RECORDS TO USE START

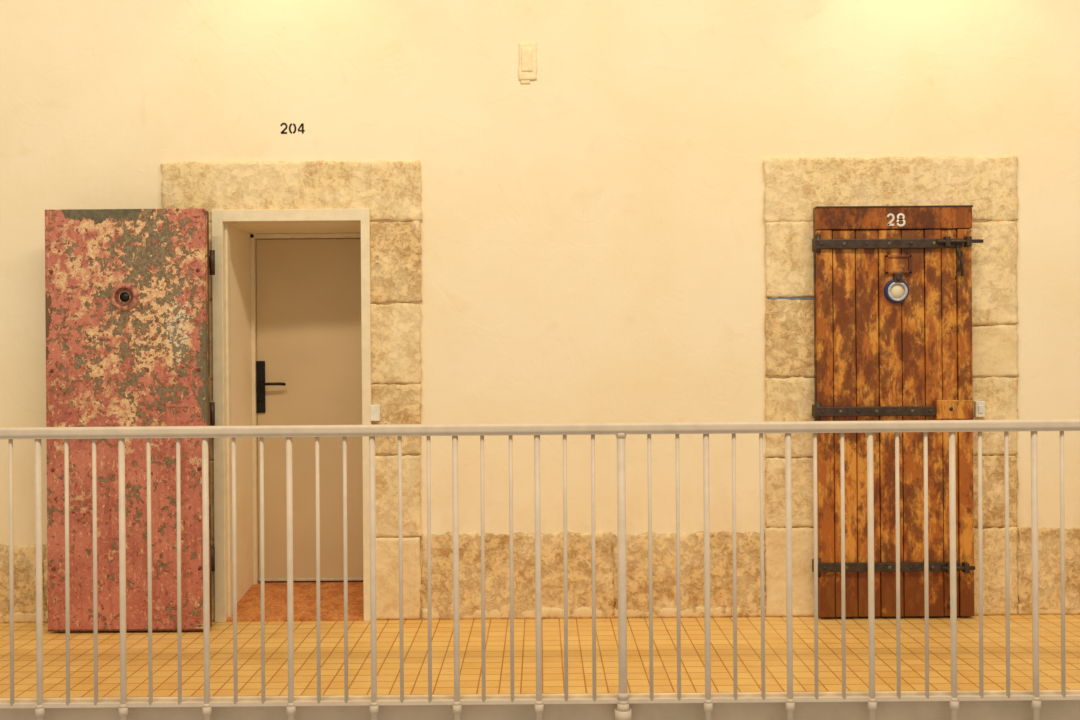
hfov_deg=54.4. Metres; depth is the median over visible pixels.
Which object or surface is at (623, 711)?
balcony railing
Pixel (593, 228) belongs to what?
wall
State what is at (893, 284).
plank door
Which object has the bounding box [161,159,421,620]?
door surround
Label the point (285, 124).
stencilled number
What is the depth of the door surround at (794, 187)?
5.23 m
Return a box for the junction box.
[518,43,536,83]
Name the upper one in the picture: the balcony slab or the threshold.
the threshold
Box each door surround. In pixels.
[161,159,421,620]
[763,156,1018,616]
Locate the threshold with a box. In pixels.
[226,581,363,621]
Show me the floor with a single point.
(912, 628)
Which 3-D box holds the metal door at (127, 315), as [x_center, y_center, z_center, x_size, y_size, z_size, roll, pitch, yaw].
[-1.971,0.286,5.072,0.777,2.015,0.142,0,0,0]
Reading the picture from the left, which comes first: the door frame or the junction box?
the door frame
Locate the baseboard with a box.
[0,527,1079,622]
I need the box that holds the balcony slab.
[0,690,1079,719]
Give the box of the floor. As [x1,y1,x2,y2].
[0,615,1079,697]
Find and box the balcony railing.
[0,419,1079,719]
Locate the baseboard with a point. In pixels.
(579, 545)
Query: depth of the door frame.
5.21 m
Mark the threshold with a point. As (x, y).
(304, 592)
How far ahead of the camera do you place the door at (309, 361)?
5.78 m
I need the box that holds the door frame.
[212,208,380,621]
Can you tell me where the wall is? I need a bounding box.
[0,0,1079,617]
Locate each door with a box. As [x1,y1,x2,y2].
[45,208,214,630]
[256,239,362,580]
[812,205,982,616]

RECORDS TO USE END

#### WORK INSTRUCTION
What you return should match the material word for word, apart from the pictures.

#### REPLY TO THE TASK
hfov_deg=54.4. Metres; depth is the median over visible pixels.
Which object or surface is at (623, 711)?
balcony railing
Pixel (593, 228) belongs to what?
wall
State what is at (893, 284).
plank door
Which object has the bounding box [161,159,421,620]?
door surround
Label the point (285, 124).
stencilled number
What is the depth of the door surround at (794, 187)?
5.23 m
Return a box for the junction box.
[518,43,536,83]
Name the upper one in the picture: the balcony slab or the threshold.
the threshold
Box each door surround. In pixels.
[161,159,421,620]
[763,156,1018,616]
Locate the threshold with a box. In pixels.
[226,581,363,621]
Show me the floor with a single point.
(912, 628)
Which 3-D box holds the metal door at (127, 315), as [x_center, y_center, z_center, x_size, y_size, z_size, roll, pitch, yaw].
[-1.971,0.286,5.072,0.777,2.015,0.142,0,0,0]
Reading the picture from the left, which comes first: the door frame or the junction box?
the door frame
Locate the baseboard with a box.
[0,527,1079,622]
I need the box that holds the balcony slab.
[0,690,1079,719]
Give the box of the floor. As [x1,y1,x2,y2].
[0,615,1079,697]
Find and box the balcony railing.
[0,419,1079,719]
Locate the baseboard with a point. In pixels.
(579, 545)
Query: depth of the door frame.
5.21 m
Mark the threshold with a point. As (x, y).
(304, 592)
How far ahead of the camera do you place the door at (309, 361)?
5.78 m
I need the box that holds the door frame.
[212,208,380,621]
Can you tell me where the wall is? I need a bounding box.
[0,0,1079,617]
Locate each door with a box. As [x1,y1,x2,y2].
[45,208,214,630]
[256,239,362,580]
[812,205,982,616]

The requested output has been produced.